Records from a data source
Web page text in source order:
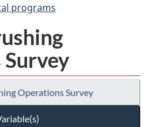
programs
Operations Survey
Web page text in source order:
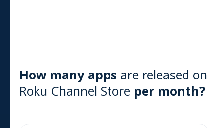
How many apps are released on
Roku Channel Store per month?
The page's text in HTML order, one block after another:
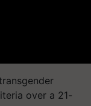
over a 21-
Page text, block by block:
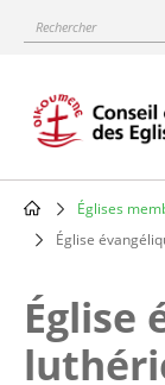
content
Rechercher
Main
Églises
Église
Église
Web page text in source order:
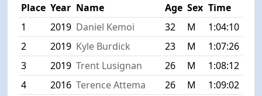
Place Year Name Age Sex Time
1
2019 Daniel Kemoi 32 M
1:04:10
2
2019 Kyle Burdick 23 M
1:07:26
3
2019 Trent Lusignan 26 M
1:08:12
4
2016 Terence Attema 26 M
1:09:02

Required work: What you should produce is an exact copy of the records, with the pictures left out.

Exercise answer:
Web page text in source order:
programs
Operations Survey
Web page text in source order:
How many apps are released on
Roku Channel Store per month?
The page's text in HTML order, one block after another:
over a 21-
Page text, block by block:
content
Rechercher
Main
Églises
Église
Église
Web page text in source order:
Place Year Name Age Sex Time
1
2019 Daniel Kemoi 32 M
1:04:10
2
2019 Kyle Burdick 23 M
1:07:26
3
2019 Trent Lusignan 26 M
1:08:12
4
2016 Terence Attema 26 M
1:09:02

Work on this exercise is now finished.